Capítulo X

A finales de marzo de 1810 Faria y Morales embarcaron en una fragata inglesa que recorría regularmente el trayecto entre Lisboa y Cádiz, transportando alimentos y municiones a los gaditanos. La intención de Faria era organizar la resistencia de las guerrillas en pleno corazón del dominio francés en la Península.

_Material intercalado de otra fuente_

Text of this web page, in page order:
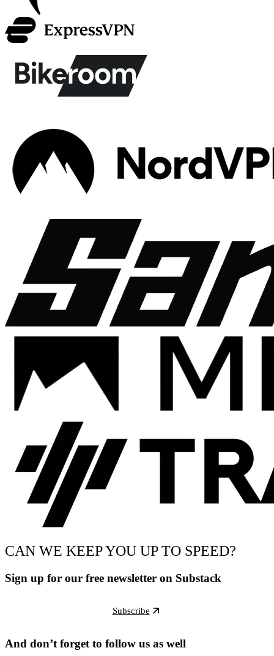
CAN WE KEEP YOU UP TO SPEED?
Sign up for our free newsletter on Substack
Subscribe
And don’t forget to follow us as well
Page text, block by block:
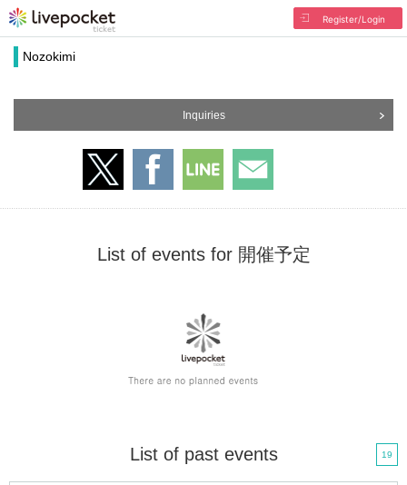
Register/Login
Nozokimi
Inquiries
List of events for 開催予定
List of past events 19

Su misión consistía en dotar a las partidas de guerrilleros de una organización militar y un código de disciplina, y sobre todo en establecer un plan de intervenciones militares coordinadas, de modo que cada partida de guerrilleros estuviera en contacto con las más próximas para ayudarse mutuamente y para organizar los ataques a los franceses de manera que fueran lo más eficaces y contundentes posibles.

Castaños le había firmado una carta dirigida al comandante británico en Portugal, con el cual debía entrevistarse Faria. Ya en Lisboa, esperó varios días hasta ser recibido por el ministro de Guerra portugués. Los franceses habían detenido por unos días las operaciones militares en la Península, quizá para celebrar la boda del emperador con la archiduquesa María Luisa de Austria. Con ella, y la alianza o al menos la no hostilidad entre esas dos naciones, Inglaterra recibía un duro golpe diplomático. Los británicos habían confiado en que una guerra entre Austria y Francia mantendría a buena parte de los efectivos franceses ocupados en el centro de Europa, y así la Península quedaría más desprotegida, pero con aquella boda y el final de las hostilidades, Wellington estimaba que Napoleón en persona vendría a dirigir la guerra en España.

No fue así; Napoleón nombró al mariscal Masséna, uno de los generales más prestigiosos de Europa, comandante en jefe de los ejércitos imperiales en la Península. Wellington comentó a los oficiales de su Estado Mayor que Masséna era, después del propio Napoleón, el militar más preparado del ejército francés.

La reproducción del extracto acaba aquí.